• **WHAT THE TASK ASKS**:
In the records below, find the line that contains "Write the name of what is at (211, 65)." and the line that contains "Recover the 3-D", then retype exactly those two lines and every line between them.
****************
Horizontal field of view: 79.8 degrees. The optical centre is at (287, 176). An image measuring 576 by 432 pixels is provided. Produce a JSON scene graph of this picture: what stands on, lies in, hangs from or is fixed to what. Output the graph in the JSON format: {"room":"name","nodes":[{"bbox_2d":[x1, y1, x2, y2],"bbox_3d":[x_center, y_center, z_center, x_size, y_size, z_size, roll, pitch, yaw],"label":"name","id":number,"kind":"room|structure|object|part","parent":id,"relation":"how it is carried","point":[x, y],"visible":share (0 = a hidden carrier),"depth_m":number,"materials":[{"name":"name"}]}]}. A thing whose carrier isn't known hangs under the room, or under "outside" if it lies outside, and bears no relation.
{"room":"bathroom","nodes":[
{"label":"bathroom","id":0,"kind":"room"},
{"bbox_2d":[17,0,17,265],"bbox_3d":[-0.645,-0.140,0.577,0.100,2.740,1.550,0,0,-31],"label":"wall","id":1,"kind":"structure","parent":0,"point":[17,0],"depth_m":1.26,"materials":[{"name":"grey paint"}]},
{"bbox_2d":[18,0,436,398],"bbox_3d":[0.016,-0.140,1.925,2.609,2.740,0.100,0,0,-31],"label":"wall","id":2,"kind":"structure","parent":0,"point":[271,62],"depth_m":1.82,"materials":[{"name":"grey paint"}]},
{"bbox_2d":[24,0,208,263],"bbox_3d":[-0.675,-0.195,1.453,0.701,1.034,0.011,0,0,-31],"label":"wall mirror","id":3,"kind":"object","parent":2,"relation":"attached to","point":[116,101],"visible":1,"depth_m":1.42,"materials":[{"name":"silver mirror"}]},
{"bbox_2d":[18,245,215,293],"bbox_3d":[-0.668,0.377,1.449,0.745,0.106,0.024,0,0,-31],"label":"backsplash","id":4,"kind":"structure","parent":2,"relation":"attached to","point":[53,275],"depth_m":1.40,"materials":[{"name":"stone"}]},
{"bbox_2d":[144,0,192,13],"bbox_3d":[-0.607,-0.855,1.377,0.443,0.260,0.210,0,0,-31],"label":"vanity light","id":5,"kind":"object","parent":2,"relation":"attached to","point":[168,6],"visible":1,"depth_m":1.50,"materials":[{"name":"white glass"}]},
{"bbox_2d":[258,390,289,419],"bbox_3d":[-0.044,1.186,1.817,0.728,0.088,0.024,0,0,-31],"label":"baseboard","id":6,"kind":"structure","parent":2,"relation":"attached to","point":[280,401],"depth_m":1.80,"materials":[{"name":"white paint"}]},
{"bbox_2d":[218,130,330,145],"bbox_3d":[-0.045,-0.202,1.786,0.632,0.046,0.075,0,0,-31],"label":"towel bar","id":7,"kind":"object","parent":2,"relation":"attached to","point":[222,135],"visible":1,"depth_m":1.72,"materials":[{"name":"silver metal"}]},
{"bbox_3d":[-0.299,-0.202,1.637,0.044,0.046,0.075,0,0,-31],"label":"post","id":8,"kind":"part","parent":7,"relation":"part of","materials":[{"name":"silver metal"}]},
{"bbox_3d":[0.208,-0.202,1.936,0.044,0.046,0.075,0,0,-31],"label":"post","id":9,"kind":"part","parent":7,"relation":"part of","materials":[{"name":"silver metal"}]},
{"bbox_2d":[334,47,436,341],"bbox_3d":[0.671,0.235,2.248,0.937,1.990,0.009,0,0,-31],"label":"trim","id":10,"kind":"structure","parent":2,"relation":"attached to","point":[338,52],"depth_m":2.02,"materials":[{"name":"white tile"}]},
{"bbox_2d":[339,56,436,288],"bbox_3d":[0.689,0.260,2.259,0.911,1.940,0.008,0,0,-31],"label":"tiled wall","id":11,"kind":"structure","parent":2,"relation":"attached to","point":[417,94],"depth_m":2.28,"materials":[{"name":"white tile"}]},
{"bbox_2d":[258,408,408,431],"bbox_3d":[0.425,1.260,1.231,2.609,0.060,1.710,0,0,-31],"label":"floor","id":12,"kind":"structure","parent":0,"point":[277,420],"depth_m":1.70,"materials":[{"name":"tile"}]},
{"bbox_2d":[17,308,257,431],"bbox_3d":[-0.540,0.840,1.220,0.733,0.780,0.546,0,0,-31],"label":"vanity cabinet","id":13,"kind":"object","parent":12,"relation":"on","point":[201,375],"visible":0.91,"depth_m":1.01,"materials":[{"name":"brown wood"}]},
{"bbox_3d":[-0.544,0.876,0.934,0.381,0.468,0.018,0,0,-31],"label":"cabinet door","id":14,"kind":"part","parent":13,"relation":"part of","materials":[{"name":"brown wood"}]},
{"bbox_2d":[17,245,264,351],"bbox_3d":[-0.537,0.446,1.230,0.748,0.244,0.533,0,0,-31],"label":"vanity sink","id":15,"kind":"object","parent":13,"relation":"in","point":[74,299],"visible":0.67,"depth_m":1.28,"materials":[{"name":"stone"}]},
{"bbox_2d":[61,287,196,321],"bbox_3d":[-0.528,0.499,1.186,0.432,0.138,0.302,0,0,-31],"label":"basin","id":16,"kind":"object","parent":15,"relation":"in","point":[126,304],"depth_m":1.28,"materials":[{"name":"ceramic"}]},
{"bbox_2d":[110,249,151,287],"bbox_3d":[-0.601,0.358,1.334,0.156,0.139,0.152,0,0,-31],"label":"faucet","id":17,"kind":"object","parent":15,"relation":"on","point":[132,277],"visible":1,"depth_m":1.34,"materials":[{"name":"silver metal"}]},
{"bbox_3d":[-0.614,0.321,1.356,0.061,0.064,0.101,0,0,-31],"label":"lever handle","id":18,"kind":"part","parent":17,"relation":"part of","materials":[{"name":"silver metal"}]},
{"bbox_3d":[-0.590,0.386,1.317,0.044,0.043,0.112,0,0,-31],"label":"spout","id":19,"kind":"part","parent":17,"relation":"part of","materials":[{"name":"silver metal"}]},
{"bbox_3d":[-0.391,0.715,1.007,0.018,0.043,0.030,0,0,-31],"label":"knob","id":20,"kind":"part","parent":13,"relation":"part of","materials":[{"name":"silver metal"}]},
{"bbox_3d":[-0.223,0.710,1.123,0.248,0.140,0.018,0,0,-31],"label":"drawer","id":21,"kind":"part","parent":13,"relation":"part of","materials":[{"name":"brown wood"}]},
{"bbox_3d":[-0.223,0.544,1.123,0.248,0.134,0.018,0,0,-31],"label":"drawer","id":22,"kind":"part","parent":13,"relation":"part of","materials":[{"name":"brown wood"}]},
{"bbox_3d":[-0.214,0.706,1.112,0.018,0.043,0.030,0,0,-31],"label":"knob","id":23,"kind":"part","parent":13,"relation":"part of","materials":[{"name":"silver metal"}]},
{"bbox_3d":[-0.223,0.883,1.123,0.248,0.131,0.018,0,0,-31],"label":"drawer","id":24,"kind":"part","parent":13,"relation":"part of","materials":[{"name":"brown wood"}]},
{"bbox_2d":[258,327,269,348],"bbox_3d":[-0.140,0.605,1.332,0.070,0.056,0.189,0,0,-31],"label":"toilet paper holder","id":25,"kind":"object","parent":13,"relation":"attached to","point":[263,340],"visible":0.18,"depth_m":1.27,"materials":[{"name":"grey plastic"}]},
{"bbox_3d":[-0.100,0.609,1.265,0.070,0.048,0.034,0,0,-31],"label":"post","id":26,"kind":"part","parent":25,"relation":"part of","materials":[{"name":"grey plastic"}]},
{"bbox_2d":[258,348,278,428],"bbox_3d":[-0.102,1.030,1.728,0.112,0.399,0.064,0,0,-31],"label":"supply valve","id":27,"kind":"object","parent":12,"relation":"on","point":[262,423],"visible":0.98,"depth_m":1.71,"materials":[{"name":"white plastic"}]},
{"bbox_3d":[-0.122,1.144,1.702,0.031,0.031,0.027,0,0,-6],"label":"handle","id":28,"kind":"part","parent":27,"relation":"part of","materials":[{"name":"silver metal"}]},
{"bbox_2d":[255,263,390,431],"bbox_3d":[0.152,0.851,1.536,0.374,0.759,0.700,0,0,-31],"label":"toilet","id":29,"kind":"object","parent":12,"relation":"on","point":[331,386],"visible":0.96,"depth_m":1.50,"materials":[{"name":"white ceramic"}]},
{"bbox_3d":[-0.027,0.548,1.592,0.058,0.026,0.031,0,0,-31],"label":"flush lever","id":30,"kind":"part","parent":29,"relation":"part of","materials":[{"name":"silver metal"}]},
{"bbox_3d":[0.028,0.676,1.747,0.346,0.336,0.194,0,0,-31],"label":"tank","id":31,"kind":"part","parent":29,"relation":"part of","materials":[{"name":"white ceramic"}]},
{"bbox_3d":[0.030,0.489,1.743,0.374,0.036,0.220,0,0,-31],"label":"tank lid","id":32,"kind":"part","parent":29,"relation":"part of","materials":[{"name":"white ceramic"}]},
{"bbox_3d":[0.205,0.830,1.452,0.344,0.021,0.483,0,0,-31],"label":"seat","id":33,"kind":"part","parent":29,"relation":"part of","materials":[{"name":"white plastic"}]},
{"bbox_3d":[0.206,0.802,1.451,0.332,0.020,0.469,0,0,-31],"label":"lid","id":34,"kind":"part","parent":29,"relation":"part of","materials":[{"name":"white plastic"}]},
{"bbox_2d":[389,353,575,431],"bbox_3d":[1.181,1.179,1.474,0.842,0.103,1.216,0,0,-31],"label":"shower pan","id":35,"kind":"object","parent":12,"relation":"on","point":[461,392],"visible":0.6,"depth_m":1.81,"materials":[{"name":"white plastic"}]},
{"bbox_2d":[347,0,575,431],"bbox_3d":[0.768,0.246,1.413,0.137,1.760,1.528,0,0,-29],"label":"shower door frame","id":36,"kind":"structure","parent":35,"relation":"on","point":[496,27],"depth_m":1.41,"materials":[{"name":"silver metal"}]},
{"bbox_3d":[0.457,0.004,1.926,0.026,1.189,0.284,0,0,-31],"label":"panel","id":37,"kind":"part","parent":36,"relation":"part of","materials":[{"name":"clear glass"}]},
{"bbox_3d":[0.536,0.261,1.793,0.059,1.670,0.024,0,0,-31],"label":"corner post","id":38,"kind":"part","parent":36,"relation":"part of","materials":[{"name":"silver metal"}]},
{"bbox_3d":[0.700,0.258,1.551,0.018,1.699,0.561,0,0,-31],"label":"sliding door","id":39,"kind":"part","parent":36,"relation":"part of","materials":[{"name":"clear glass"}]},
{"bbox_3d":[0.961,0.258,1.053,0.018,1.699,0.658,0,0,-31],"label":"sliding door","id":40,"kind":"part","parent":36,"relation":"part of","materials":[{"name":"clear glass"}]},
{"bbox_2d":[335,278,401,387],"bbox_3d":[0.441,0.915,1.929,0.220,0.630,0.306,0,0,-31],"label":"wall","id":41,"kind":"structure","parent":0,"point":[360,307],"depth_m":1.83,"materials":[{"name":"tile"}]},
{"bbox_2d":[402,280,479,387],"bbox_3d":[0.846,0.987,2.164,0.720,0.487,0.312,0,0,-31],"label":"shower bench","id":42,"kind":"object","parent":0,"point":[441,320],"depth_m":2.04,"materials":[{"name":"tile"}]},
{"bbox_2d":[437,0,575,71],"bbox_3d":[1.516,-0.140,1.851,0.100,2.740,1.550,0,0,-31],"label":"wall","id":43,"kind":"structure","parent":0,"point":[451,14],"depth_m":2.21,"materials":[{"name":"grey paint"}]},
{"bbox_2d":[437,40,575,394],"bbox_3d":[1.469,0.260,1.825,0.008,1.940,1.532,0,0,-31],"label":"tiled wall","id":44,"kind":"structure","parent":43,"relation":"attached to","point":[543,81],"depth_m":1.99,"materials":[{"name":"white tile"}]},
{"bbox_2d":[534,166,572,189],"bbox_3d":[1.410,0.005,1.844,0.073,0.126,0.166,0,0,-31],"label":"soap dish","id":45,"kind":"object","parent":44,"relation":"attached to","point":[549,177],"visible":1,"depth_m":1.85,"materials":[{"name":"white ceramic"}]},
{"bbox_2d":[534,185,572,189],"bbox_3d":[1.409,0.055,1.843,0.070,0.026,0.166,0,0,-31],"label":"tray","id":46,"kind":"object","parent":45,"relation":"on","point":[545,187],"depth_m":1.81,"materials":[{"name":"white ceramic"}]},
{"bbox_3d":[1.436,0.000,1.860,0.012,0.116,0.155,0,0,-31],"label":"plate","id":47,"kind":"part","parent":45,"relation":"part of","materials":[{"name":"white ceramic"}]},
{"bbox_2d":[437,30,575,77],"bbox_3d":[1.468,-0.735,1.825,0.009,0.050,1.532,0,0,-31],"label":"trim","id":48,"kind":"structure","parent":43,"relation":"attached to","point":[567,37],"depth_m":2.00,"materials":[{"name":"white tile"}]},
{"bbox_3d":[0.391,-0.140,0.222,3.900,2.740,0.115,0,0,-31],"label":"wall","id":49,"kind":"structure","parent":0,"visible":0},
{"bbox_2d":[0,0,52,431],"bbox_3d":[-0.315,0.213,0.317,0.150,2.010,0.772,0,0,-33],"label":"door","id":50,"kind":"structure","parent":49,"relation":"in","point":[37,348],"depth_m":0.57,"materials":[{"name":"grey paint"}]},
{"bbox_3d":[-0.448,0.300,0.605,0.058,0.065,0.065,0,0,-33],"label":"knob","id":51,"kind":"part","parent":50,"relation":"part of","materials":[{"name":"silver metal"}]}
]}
****************
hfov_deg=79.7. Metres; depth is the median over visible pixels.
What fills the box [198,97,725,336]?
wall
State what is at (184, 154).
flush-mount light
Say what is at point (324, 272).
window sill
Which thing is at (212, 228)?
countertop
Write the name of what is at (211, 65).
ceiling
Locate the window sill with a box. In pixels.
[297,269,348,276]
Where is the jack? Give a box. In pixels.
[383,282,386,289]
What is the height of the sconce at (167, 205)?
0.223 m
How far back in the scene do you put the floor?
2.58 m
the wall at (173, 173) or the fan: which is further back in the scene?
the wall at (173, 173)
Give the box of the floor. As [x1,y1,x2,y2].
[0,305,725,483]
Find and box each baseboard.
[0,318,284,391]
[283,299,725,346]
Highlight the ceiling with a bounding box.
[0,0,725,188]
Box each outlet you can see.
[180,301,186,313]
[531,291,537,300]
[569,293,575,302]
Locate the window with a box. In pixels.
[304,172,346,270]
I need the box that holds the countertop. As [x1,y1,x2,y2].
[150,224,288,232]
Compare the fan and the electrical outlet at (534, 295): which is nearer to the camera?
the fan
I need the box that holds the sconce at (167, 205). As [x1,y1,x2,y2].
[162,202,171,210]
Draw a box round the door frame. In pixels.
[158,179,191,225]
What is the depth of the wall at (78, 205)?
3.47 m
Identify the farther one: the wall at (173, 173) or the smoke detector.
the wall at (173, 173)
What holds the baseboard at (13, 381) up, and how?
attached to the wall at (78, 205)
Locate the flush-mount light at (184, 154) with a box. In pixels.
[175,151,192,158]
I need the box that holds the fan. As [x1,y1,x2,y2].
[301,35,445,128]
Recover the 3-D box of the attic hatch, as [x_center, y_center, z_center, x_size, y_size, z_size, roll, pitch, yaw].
****************
• **RESULT OF THIS TASK**:
Write the name of what is at (211, 65).
ceiling
Locate the window sill with a box. In pixels.
[297,269,348,276]
Where is the jack? Give a box. In pixels.
[383,282,386,289]
What is the height of the sconce at (167, 205)?
0.223 m
How far back in the scene do you put the floor?
2.58 m
the wall at (173, 173) or the fan: which is further back in the scene?
the wall at (173, 173)
Give the box of the floor. As [x1,y1,x2,y2].
[0,305,725,483]
Find and box each baseboard.
[0,318,284,391]
[283,299,725,346]
Highlight the ceiling with a bounding box.
[0,0,725,188]
Box each outlet you can see.
[180,301,186,313]
[531,291,537,300]
[569,293,575,302]
Locate the window with a box. In pixels.
[304,172,346,270]
I need the box that holds the countertop. As [x1,y1,x2,y2].
[150,224,288,232]
Compare the fan and the electrical outlet at (534, 295): which is nearer to the camera?
the fan
I need the box that holds the sconce at (167, 205). As [x1,y1,x2,y2].
[162,202,171,210]
Draw a box round the door frame. In pixels.
[158,179,191,225]
What is the depth of the wall at (78, 205)?
3.47 m
Identify the farther one: the wall at (173, 173) or the smoke detector.
the wall at (173, 173)
What holds the baseboard at (13, 381) up, and how?
attached to the wall at (78, 205)
Locate the flush-mount light at (184, 154) with a box. In pixels.
[175,151,192,158]
I need the box that holds the fan. As [x1,y1,x2,y2].
[301,35,445,128]
Recover the 3-D box of the attic hatch, as [x_center, y_center, z_center, x_size, y_size, z_size, roll, pitch, yaw].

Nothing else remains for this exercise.